Items from a dataset
+ + +
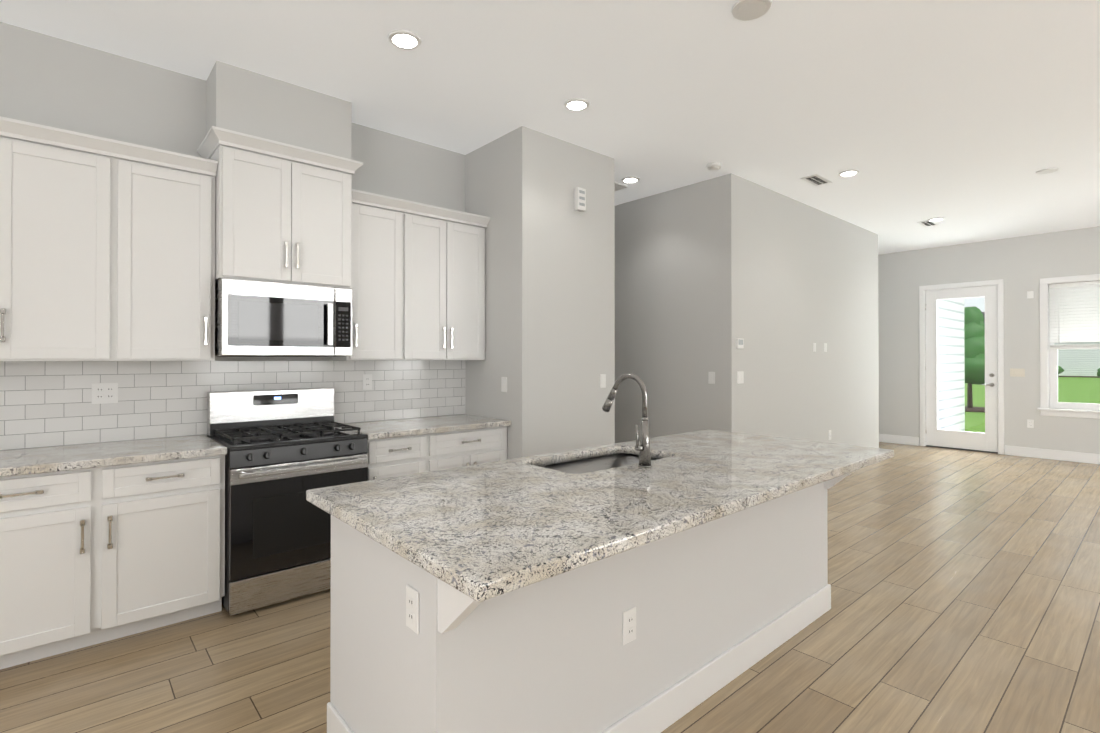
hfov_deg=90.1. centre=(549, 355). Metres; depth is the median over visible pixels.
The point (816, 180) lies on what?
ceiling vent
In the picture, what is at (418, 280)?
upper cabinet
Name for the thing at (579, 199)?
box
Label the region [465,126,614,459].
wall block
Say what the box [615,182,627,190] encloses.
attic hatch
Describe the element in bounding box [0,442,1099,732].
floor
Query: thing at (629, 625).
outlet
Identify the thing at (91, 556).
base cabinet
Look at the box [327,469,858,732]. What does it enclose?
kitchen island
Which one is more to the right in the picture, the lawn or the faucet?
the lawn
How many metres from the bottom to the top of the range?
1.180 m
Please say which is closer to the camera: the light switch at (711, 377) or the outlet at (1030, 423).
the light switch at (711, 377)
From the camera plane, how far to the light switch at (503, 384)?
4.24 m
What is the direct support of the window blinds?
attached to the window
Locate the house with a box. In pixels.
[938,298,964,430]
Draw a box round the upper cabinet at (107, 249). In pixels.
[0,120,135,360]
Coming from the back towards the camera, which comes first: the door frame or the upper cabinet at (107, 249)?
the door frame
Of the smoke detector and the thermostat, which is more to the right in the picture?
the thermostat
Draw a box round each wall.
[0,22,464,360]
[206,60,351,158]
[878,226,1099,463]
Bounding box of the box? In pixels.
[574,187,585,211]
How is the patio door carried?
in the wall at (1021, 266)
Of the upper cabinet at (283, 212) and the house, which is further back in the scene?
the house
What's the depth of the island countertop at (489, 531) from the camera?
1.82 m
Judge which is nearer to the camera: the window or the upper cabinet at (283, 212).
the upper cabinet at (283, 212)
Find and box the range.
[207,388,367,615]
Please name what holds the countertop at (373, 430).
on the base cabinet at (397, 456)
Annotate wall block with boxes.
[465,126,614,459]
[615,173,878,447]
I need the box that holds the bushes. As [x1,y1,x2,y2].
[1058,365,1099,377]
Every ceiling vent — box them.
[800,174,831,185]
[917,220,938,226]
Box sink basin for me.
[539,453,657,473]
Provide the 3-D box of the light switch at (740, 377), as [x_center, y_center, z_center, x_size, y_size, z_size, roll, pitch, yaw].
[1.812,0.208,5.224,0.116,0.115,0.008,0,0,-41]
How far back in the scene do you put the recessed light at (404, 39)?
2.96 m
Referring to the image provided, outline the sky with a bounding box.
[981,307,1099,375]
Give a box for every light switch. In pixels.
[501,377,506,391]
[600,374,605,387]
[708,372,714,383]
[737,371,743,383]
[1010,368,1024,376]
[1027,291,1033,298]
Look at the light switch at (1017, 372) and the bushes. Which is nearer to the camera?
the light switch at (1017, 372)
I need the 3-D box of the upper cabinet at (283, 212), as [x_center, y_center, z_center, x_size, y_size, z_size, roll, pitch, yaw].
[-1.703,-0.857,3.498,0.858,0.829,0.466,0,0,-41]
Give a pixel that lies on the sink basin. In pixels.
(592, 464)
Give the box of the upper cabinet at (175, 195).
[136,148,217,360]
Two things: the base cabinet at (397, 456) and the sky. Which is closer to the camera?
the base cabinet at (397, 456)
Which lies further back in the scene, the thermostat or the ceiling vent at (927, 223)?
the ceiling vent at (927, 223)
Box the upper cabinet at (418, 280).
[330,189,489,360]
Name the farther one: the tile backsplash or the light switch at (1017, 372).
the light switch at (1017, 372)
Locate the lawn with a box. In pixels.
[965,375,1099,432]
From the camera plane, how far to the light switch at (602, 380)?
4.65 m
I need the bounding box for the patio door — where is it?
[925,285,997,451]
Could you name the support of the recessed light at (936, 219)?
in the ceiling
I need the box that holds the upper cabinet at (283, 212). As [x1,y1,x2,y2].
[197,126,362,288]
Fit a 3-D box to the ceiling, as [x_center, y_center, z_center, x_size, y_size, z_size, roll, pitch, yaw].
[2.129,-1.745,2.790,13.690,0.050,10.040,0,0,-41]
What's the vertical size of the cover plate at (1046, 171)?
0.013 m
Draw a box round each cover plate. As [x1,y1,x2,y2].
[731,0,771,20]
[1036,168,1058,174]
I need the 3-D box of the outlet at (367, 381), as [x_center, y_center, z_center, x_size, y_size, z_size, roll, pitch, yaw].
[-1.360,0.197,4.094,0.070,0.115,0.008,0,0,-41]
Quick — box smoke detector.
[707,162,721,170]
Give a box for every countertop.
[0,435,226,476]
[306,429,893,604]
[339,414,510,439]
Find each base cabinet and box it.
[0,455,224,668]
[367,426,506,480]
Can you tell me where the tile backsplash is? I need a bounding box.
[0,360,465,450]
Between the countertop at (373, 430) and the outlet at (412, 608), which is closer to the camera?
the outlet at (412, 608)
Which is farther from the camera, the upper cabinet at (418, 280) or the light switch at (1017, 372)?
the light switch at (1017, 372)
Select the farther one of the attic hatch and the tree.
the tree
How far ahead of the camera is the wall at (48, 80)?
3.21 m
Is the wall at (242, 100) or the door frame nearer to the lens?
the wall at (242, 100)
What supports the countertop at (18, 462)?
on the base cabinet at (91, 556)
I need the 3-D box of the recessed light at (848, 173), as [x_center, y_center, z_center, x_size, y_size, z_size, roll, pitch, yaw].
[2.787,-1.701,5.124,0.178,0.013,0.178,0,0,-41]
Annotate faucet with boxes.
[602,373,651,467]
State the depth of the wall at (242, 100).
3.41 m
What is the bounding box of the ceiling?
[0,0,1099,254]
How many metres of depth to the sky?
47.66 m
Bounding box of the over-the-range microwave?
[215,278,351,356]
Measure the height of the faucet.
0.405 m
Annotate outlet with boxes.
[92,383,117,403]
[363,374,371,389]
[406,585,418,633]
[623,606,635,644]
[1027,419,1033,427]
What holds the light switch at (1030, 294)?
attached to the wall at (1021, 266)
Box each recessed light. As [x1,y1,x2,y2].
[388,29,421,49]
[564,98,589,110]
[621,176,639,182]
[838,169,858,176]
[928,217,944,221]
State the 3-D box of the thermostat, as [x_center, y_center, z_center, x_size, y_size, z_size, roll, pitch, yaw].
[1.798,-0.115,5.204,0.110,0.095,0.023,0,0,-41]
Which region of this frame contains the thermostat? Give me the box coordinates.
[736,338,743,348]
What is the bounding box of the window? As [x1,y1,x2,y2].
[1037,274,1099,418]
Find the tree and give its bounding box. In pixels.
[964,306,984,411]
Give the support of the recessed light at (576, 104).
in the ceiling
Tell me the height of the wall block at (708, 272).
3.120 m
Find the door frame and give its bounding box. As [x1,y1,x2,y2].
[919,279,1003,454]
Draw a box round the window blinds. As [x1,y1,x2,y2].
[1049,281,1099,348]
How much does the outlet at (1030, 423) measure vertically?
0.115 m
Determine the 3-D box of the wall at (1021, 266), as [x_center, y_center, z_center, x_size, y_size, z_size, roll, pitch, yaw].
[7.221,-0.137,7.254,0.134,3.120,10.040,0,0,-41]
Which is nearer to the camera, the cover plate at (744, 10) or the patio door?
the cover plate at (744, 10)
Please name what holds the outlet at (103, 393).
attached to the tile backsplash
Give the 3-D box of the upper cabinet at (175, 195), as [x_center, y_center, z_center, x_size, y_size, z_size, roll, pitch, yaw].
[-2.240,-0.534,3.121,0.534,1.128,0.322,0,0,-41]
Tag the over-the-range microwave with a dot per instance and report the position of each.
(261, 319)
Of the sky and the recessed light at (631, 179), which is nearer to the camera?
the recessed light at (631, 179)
+ + +
Your objective
Return each entry exactly as it stands above, apart from any images.

Output of the exercise
hfov_deg=90.1. centre=(549, 355). Metres; depth is the median over visible pixels.
The point (816, 180) lies on what?
ceiling vent
In the picture, what is at (418, 280)?
upper cabinet
Name for the thing at (579, 199)?
box
Label the region [465,126,614,459].
wall block
Say what the box [615,182,627,190] encloses.
attic hatch
Describe the element in bounding box [0,442,1099,732].
floor
Query: thing at (629, 625).
outlet
Identify the thing at (91, 556).
base cabinet
Look at the box [327,469,858,732]. What does it enclose?
kitchen island
Which one is more to the right in the picture, the lawn or the faucet?
the lawn
How many metres from the bottom to the top of the range?
1.180 m
Please say which is closer to the camera: the light switch at (711, 377) or the outlet at (1030, 423).
the light switch at (711, 377)
From the camera plane, how far to the light switch at (503, 384)?
4.24 m
What is the direct support of the window blinds?
attached to the window
Locate the house with a box. In pixels.
[938,298,964,430]
Draw a box round the upper cabinet at (107, 249). In pixels.
[0,120,135,360]
Coming from the back towards the camera, which comes first: the door frame or the upper cabinet at (107, 249)?
the door frame
Of the smoke detector and the thermostat, which is more to the right in the picture?
the thermostat
Draw a box round each wall.
[0,22,464,360]
[206,60,351,158]
[878,226,1099,463]
Bounding box of the box? In pixels.
[574,187,585,211]
How is the patio door carried?
in the wall at (1021, 266)
Of the upper cabinet at (283, 212) and the house, which is further back in the scene?
the house
What's the depth of the island countertop at (489, 531) from the camera?
1.82 m
Judge which is nearer to the camera: the window or the upper cabinet at (283, 212).
the upper cabinet at (283, 212)
Find and box the range.
[207,388,367,615]
Please name what holds the countertop at (373, 430).
on the base cabinet at (397, 456)
Annotate wall block with boxes.
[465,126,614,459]
[615,173,878,447]
I need the box that holds the bushes. As [x1,y1,x2,y2].
[1058,365,1099,377]
Every ceiling vent — box them.
[800,174,831,185]
[917,220,938,226]
Box sink basin for me.
[539,453,657,473]
Provide the 3-D box of the light switch at (740, 377), as [x_center, y_center, z_center, x_size, y_size, z_size, roll, pitch, yaw].
[1.812,0.208,5.224,0.116,0.115,0.008,0,0,-41]
How far back in the scene do you put the recessed light at (404, 39)?
2.96 m
Referring to the image provided, outline the sky with a bounding box.
[981,307,1099,375]
Give a box for every light switch. In pixels.
[501,377,506,391]
[600,374,605,387]
[708,372,714,383]
[737,371,743,383]
[1010,368,1024,376]
[1027,291,1033,298]
Look at the light switch at (1017, 372) and the bushes. Which is nearer to the camera?
the light switch at (1017, 372)
I need the 3-D box of the upper cabinet at (283, 212), as [x_center, y_center, z_center, x_size, y_size, z_size, roll, pitch, yaw].
[-1.703,-0.857,3.498,0.858,0.829,0.466,0,0,-41]
Give a pixel that lies on the sink basin. In pixels.
(592, 464)
Give the box of the upper cabinet at (175, 195).
[136,148,217,360]
Two things: the base cabinet at (397, 456) and the sky. Which is closer to the camera?
the base cabinet at (397, 456)
Which lies further back in the scene, the thermostat or the ceiling vent at (927, 223)?
the ceiling vent at (927, 223)
Box the upper cabinet at (418, 280).
[330,189,489,360]
Name the farther one: the tile backsplash or the light switch at (1017, 372).
the light switch at (1017, 372)
Locate the lawn with a box. In pixels.
[965,375,1099,432]
From the camera plane, how far to the light switch at (602, 380)?
4.65 m
I need the bounding box for the patio door — where is it?
[925,285,997,451]
Could you name the support of the recessed light at (936, 219)?
in the ceiling
I need the box that holds the upper cabinet at (283, 212). As [x1,y1,x2,y2].
[197,126,362,288]
Fit a 3-D box to the ceiling, as [x_center, y_center, z_center, x_size, y_size, z_size, roll, pitch, yaw].
[2.129,-1.745,2.790,13.690,0.050,10.040,0,0,-41]
What's the vertical size of the cover plate at (1046, 171)?
0.013 m
Draw a box round each cover plate. As [x1,y1,x2,y2].
[731,0,771,20]
[1036,168,1058,174]
I need the 3-D box of the outlet at (367, 381), as [x_center, y_center, z_center, x_size, y_size, z_size, roll, pitch, yaw].
[-1.360,0.197,4.094,0.070,0.115,0.008,0,0,-41]
Quick — box smoke detector.
[707,162,721,170]
Give a box for every countertop.
[0,435,226,476]
[306,429,893,604]
[339,414,510,439]
Find each base cabinet and box it.
[0,455,224,668]
[367,426,506,480]
Can you tell me where the tile backsplash is? I need a bounding box.
[0,360,465,450]
Between the countertop at (373, 430) and the outlet at (412, 608), which is closer to the camera?
the outlet at (412, 608)
Which is farther from the camera, the upper cabinet at (418, 280) or the light switch at (1017, 372)?
the light switch at (1017, 372)
Select the farther one of the attic hatch and the tree.
the tree
How far ahead of the camera is the wall at (48, 80)?
3.21 m
Is the wall at (242, 100) or the door frame nearer to the lens?
the wall at (242, 100)
What supports the countertop at (18, 462)?
on the base cabinet at (91, 556)
I need the 3-D box of the recessed light at (848, 173), as [x_center, y_center, z_center, x_size, y_size, z_size, roll, pitch, yaw].
[2.787,-1.701,5.124,0.178,0.013,0.178,0,0,-41]
Annotate faucet with boxes.
[602,373,651,467]
State the depth of the wall at (242, 100).
3.41 m
What is the bounding box of the ceiling?
[0,0,1099,254]
How many metres of depth to the sky?
47.66 m
Bounding box of the over-the-range microwave?
[215,278,351,356]
Measure the height of the faucet.
0.405 m
Annotate outlet with boxes.
[92,383,117,403]
[363,374,371,389]
[406,585,418,633]
[623,606,635,644]
[1027,419,1033,427]
What holds the light switch at (1030, 294)?
attached to the wall at (1021, 266)
Box each recessed light. As [x1,y1,x2,y2].
[388,29,421,49]
[564,98,589,110]
[621,176,639,182]
[838,169,858,176]
[928,217,944,221]
State the 3-D box of the thermostat, as [x_center, y_center, z_center, x_size, y_size, z_size, roll, pitch, yaw].
[1.798,-0.115,5.204,0.110,0.095,0.023,0,0,-41]
Which region of this frame contains the thermostat? Give me the box coordinates.
[736,338,743,348]
What is the bounding box of the window? As [x1,y1,x2,y2].
[1037,274,1099,418]
Find the tree and give its bounding box. In pixels.
[964,306,984,411]
Give the support of the recessed light at (576, 104).
in the ceiling
Tell me the height of the wall block at (708, 272).
3.120 m
Find the door frame and give its bounding box. As [x1,y1,x2,y2].
[919,279,1003,454]
Draw a box round the window blinds. As [x1,y1,x2,y2].
[1049,281,1099,348]
How much does the outlet at (1030, 423) measure vertically?
0.115 m
Determine the 3-D box of the wall at (1021, 266), as [x_center, y_center, z_center, x_size, y_size, z_size, roll, pitch, yaw].
[7.221,-0.137,7.254,0.134,3.120,10.040,0,0,-41]
Which is nearer to the camera, the cover plate at (744, 10) or the patio door?
the cover plate at (744, 10)
Please name what holds the outlet at (103, 393).
attached to the tile backsplash
Give the 3-D box of the upper cabinet at (175, 195), as [x_center, y_center, z_center, x_size, y_size, z_size, roll, pitch, yaw].
[-2.240,-0.534,3.121,0.534,1.128,0.322,0,0,-41]
Tag the over-the-range microwave with a dot per instance and report the position of each.
(261, 319)
Of the sky and the recessed light at (631, 179), which is nearer to the camera?
the recessed light at (631, 179)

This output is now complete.